• Task
Could you repeat the data word for word while skipping the pictures?

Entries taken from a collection
=== Begin Enclosure ===
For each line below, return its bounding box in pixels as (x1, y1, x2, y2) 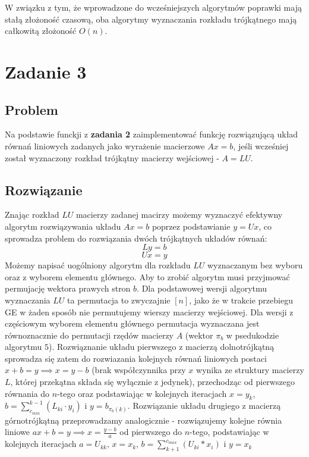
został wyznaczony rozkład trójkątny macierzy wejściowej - (5, 151, 219, 164)
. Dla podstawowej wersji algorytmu (137, 282, 267, 295)
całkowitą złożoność (5, 24, 77, 37)
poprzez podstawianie (152, 220, 231, 232)
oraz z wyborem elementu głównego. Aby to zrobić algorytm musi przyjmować (5, 270, 290, 283)
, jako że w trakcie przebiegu (189, 293, 293, 306)
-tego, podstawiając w (190, 425, 269, 438)
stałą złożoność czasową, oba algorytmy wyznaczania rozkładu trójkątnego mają (5, 12, 297, 25)
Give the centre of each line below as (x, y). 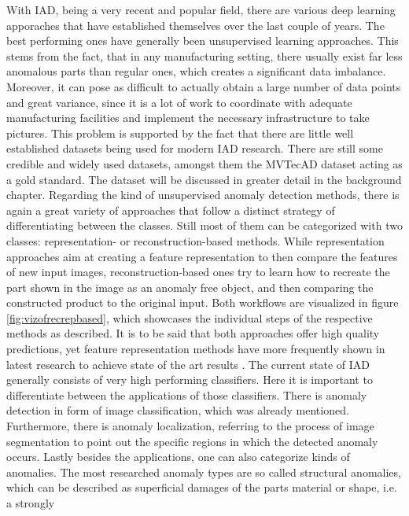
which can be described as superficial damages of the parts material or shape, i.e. (202, 487)
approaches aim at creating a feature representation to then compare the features (202, 256)
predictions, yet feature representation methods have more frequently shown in (196, 349)
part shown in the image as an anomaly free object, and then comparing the (190, 287)
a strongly (31, 503)
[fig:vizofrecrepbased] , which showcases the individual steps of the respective (190, 317)
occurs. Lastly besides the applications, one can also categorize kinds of (178, 457)
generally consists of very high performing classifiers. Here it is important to (190, 380)
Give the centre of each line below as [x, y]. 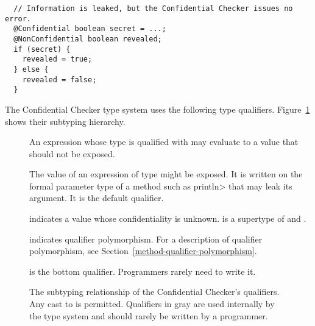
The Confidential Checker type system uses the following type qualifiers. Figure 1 [157, 109]
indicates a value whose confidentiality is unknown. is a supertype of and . [168, 218]
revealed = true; [57, 59]
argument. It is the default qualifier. [97, 198]
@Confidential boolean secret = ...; [90, 29]
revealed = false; [59, 80]
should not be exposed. [72, 153]
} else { [31, 69]
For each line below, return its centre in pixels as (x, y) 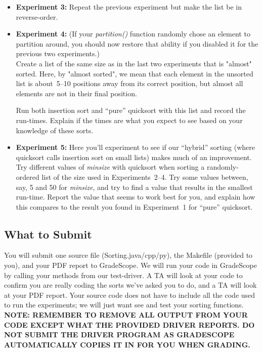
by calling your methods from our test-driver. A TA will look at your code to (123, 275)
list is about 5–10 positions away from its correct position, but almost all (129, 83)
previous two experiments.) (58, 53)
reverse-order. (37, 16)
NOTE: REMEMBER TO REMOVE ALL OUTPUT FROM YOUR (126, 315)
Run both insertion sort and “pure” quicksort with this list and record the (131, 110)
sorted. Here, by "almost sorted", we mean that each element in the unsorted (135, 73)
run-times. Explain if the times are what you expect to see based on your (129, 120)
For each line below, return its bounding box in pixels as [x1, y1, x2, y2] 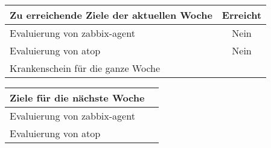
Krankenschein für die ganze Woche [10, 61, 161, 75]
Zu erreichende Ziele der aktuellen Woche [10, 8, 212, 22]
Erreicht [222, 8, 262, 22]
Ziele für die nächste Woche [10, 91, 145, 105]
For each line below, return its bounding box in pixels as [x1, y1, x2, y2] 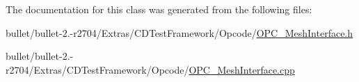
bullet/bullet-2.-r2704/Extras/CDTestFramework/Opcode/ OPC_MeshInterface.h [6, 25, 353, 40]
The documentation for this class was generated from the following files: [6, 2, 312, 16]
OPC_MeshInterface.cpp [189, 62, 295, 76]
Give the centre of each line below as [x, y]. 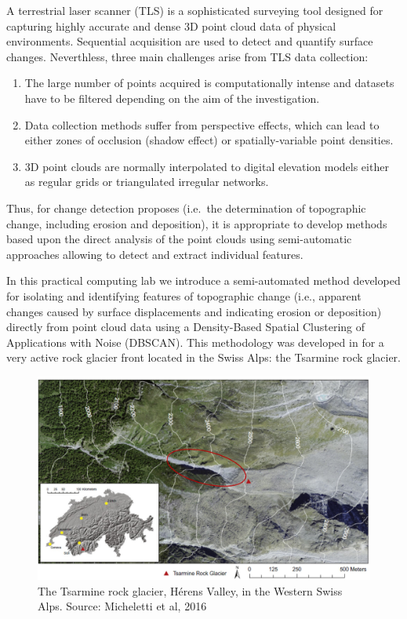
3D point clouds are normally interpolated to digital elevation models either [207, 166]
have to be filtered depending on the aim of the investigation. [172, 98]
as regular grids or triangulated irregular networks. [147, 182]
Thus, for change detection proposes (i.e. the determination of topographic [186, 208]
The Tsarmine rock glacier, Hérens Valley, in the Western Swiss [190, 590]
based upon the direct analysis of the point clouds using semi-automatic [179, 239]
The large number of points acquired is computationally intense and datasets [209, 83]
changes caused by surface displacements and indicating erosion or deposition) [194, 311]
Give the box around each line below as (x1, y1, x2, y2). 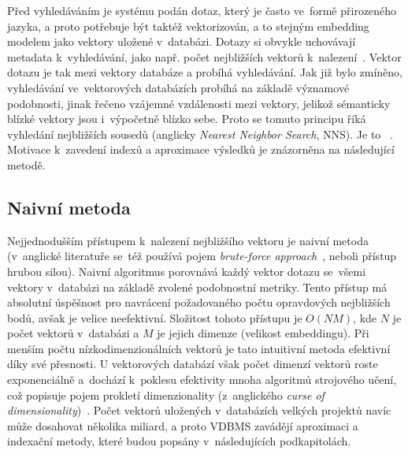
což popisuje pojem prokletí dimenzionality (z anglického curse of (7, 386, 325, 403)
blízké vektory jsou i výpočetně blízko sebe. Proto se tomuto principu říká (7, 110, 366, 127)
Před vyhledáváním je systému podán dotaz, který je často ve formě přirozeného (7, 2, 397, 18)
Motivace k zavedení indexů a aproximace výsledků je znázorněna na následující (7, 141, 395, 158)
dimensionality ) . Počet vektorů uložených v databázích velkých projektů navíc (7, 402, 391, 419)
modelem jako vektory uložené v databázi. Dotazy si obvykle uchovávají (7, 33, 356, 50)
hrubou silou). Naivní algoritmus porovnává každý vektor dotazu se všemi (7, 262, 366, 279)
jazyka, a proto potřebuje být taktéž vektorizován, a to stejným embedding (7, 17, 369, 34)
=== End Enclosure ===
• Response below
For each line below, return its bounding box in pixels as (x1, y1, x2, y2) 
został wyznaczony rozkład trójkątny macierzy wejściowej - (5, 151, 219, 164)
. Dla podstawowej wersji algorytmu (137, 282, 267, 295)
całkowitą złożoność (5, 24, 77, 37)
poprzez podstawianie (152, 220, 231, 232)
oraz z wyborem elementu głównego. Aby to zrobić algorytm musi przyjmować (5, 270, 290, 283)
, jako że w trakcie przebiegu (189, 293, 293, 306)
-tego, podstawiając w (190, 425, 269, 438)
stałą złożoność czasową, oba algorytmy wyznaczania rozkładu trójkątnego mają (5, 12, 297, 25)
Give the centre of each line below as (x, y). 
which can be described as superficial damages of the parts material or shape, i.e. (202, 487)
approaches aim at creating a feature representation to then compare the features (202, 256)
predictions, yet feature representation methods have more frequently shown in (196, 349)
part shown in the image as an anomaly free object, and then comparing the (190, 287)
a strongly (31, 503)
[fig:vizofrecrepbased] , which showcases the individual steps of the respective (190, 317)
occurs. Lastly besides the applications, one can also categorize kinds of (178, 457)
generally consists of very high performing classifiers. Here it is important to (190, 380)
Give the centre of each line below as [x, y]. 
The Confidential Checker type system uses the following type qualifiers. Figure 1 [157, 109]
indicates a value whose confidentiality is unknown. is a supertype of and . [168, 218]
revealed = true; [57, 59]
argument. It is the default qualifier. [97, 198]
@Confidential boolean secret = ...; [90, 29]
revealed = false; [59, 80]
should not be exposed. [72, 153]
} else { [31, 69]
For each line below, return its centre in pixels as (x, y) 
by calling your methods from our test-driver. A TA will look at your code to (123, 275)
list is about 5–10 positions away from its correct position, but almost all (129, 83)
previous two experiments.) (58, 53)
reverse-order. (37, 16)
NOTE: REMEMBER TO REMOVE ALL OUTPUT FROM YOUR (126, 315)
Run both insertion sort and “pure” quicksort with this list and record the (131, 110)
sorted. Here, by "almost sorted", we mean that each element in the unsorted (135, 73)
run-times. Explain if the times are what you expect to see based on your (129, 120)
For each line below, return its bounding box in pixels as [x1, y1, x2, y2] 
Krankenschein für die ganze Woche [10, 61, 161, 75]
Zu erreichende Ziele der aktuellen Woche [10, 8, 212, 22]
Erreicht [222, 8, 262, 22]
Ziele für die nächste Woche [10, 91, 145, 105]
For each line below, return its bounding box in pixels as [x1, y1, x2, y2] 
bullet/bullet-2.-r2704/Extras/CDTestFramework/Opcode/ OPC_MeshInterface.h [6, 25, 353, 40]
The documentation for this class was generated from the following files: [6, 2, 312, 16]
OPC_MeshInterface.cpp [189, 62, 295, 76]
Give the centre of each line below as [x, y]. 
3D point clouds are normally interpolated to digital elevation models either [207, 166]
have to be filtered depending on the aim of the investigation. [172, 98]
as regular grids or triangulated irregular networks. [147, 182]
Thus, for change detection proposes (i.e. the determination of topographic [186, 208]
The Tsarmine rock glacier, Hérens Valley, in the Western Swiss [190, 590]
based upon the direct analysis of the point clouds using semi-automatic [179, 239]
The large number of points acquired is computationally intense and datasets [209, 83]
changes caused by surface displacements and indicating erosion or deposition) [194, 311]
Give the box around each line below as (x1, y1, x2, y2). 
což popisuje pojem prokletí dimenzionality (z anglického curse of (7, 386, 325, 403)
blízké vektory jsou i výpočetně blízko sebe. Proto se tomuto principu říká (7, 110, 366, 127)
Před vyhledáváním je systému podán dotaz, který je často ve formě přirozeného (7, 2, 397, 18)
Motivace k zavedení indexů a aproximace výsledků je znázorněna na následující (7, 141, 395, 158)
dimensionality ) . Počet vektorů uložených v databázích velkých projektů navíc (7, 402, 391, 419)
modelem jako vektory uložené v databázi. Dotazy si obvykle uchovávají (7, 33, 356, 50)
hrubou silou). Naivní algoritmus porovnává každý vektor dotazu se všemi (7, 262, 366, 279)
jazyka, a proto potřebuje být taktéž vektorizován, a to stejným embedding (7, 17, 369, 34)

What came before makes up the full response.